01The standard, in plain terms
NMEA 2000 is a standardised network built for the marine environment, where reliable data has to survive vibration, damp and electrical noise. It carries the signals from every connected device over one multi-drop cable, so a single display can show information gathered from right across the boat. Because the wiring is shared rather than point-to-point, a NMEA 2000 system means far less cable, fewer connections to fail, and a tidier installation that's easier to maintain.
A single NMEA 2000 network can carry up to 50 devices — from chartplotters and instruments to engine interfaces and tank senders — all talking on the same backbone.
02How a NMEA 2000 network is built
Every NMEA 2000 network has the same simple shape — a backbone running the length of the boat, with short cables branching off it to each device:
- The backbone is the main trunk cable.
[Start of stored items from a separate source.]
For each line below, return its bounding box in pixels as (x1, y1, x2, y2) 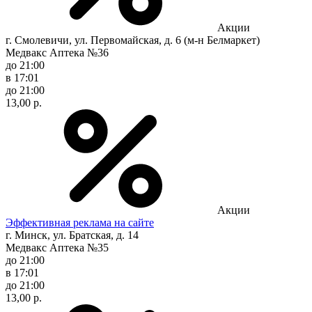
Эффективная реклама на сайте (6, 216, 154, 228)
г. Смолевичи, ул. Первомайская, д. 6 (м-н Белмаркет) (6, 33, 260, 46)
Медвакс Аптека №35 (6, 241, 109, 253)
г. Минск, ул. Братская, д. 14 (6, 228, 139, 241)
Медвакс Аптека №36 (6, 46, 109, 58)
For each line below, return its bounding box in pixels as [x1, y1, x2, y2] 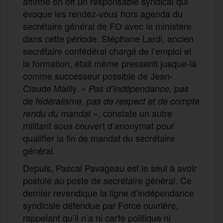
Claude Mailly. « [23, 81, 86, 95]
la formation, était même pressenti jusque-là [23, 56, 197, 70]
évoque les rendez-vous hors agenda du [23, 6, 183, 20]
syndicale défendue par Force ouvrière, [23, 198, 178, 212]
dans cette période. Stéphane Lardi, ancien [23, 31, 194, 45]
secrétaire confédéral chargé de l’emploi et [23, 44, 192, 57]
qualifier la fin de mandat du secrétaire [23, 131, 175, 144]
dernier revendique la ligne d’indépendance [23, 186, 194, 199]
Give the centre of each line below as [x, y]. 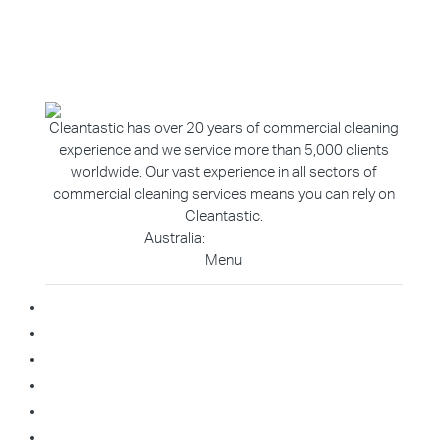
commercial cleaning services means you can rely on [223, 194]
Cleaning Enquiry [223, 437]
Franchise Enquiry [223, 411]
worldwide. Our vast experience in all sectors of [223, 172]
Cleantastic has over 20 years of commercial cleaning [223, 128]
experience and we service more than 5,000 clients [223, 150]
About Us [223, 333]
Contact [223, 385]
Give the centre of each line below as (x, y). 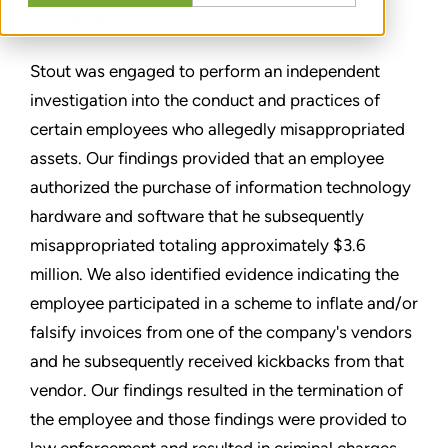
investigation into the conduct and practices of (205, 100)
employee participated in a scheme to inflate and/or (224, 303)
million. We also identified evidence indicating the (214, 274)
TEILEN (91, 19)
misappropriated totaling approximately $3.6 (198, 245)
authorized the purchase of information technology (220, 187)
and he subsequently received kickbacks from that (217, 361)
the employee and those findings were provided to (218, 419)
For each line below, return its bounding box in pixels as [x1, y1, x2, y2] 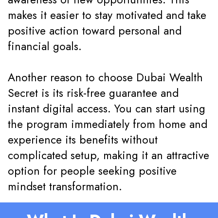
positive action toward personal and [8, 23, 182, 39]
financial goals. [8, 38, 82, 55]
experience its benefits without [8, 132, 158, 148]
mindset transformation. [8, 179, 122, 195]
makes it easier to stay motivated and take [8, 7, 206, 24]
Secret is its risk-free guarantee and [8, 85, 179, 102]
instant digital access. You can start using [8, 101, 205, 117]
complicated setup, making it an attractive [8, 147, 209, 164]
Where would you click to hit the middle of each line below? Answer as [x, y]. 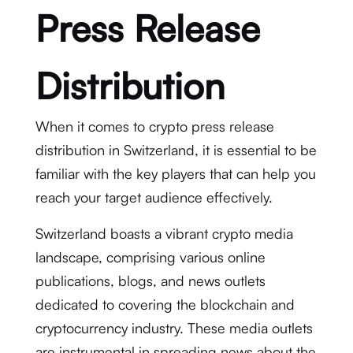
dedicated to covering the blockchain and [165, 304]
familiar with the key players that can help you [175, 173]
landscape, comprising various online [150, 257]
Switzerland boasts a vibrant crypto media [164, 233]
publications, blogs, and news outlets [150, 281]
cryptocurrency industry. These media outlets [174, 328]
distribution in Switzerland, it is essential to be [176, 150]
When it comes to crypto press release [154, 126]
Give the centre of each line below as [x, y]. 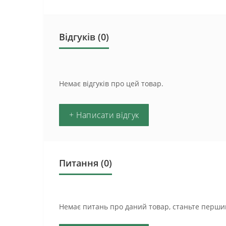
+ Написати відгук [104, 115]
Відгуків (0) [84, 37]
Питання [79, 163]
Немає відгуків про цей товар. [111, 83]
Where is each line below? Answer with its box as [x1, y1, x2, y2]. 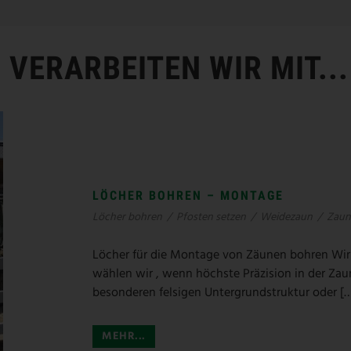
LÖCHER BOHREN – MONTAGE [92, 187, 284, 203]
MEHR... [102, 327, 146, 346]
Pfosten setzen [176, 208, 246, 226]
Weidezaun [260, 208, 313, 226]
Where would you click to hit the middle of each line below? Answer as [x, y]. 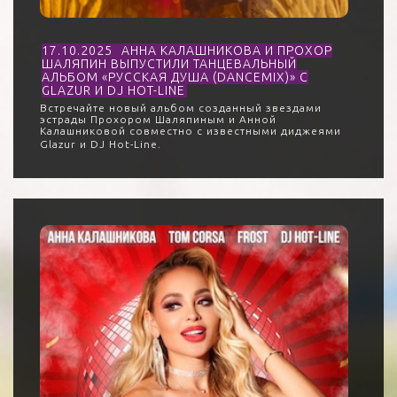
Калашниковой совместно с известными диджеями [191, 131]
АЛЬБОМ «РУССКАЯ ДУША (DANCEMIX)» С [175, 77]
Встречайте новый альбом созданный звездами [181, 108]
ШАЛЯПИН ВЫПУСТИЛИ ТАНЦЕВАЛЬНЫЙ [169, 64]
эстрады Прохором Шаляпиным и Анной [158, 119]
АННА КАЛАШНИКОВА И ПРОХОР [227, 51]
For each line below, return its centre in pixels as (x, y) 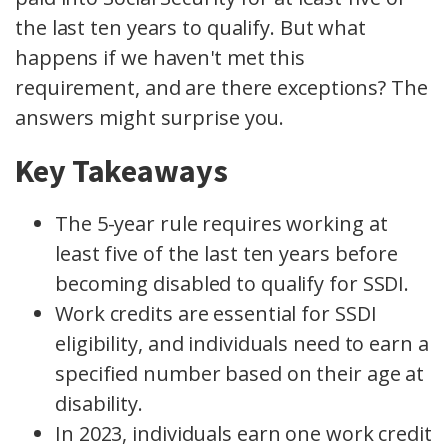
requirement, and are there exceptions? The (221, 88)
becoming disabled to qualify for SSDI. (232, 284)
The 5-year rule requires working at (221, 224)
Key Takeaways (121, 171)
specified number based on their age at (240, 374)
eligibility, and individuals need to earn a (242, 344)
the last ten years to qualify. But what (191, 28)
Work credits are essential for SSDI (216, 314)
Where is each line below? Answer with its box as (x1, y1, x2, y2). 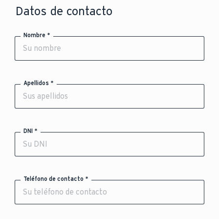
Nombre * (23, 31, 51, 39)
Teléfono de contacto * (23, 175, 89, 183)
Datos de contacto (16, 3, 112, 18)
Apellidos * (23, 79, 54, 87)

Data and power both travel along it.
- T-connectors clip into the backbone wherever you want to attach a device.
- Drop cables run from each T-connector to a device.
- Terminators — one at each end of the backbone — stop signal reflections and keep communication clean. You need exactly two.
- Power is fed in through one or more power cables tapped into the backbone, positioned to suit the number and location of devices.
It's genuinely plug-and-play. Adding a new instrument is as simple as clipping in another T-connector and a drop cable — the device then starts communicating with everything else on the network automatically. That makes a NMEA 2000 system easy to expand or modify as your needs change.
Wema's NMEA 2000 cables and connectors use the micro standard, allowing a backbone of up to 100 metres, with each drop cable up to 6 metres and a combined total of 72 metres across all drop cables — enough flexibility for everything from a small craft to a larger commercial vessel.
03How the data moves
NMEA 2000 runs at 250 kilobits per second, fast enough for real-time updates between sensors, displays and every other NMEA 2000 device — which is what makes it dependable for navigation, safety and engine monitoring.
Electrically, NMEA 2000 is built on CAN bus, the same robust technology used in road vehicles and engines, and its higher-level message format is based on the SAE J1939 standard, adapted with messages specific to the marine environment. That heritage is why the network is so reliable: it borrows from protocols already proven in demanding industrial use.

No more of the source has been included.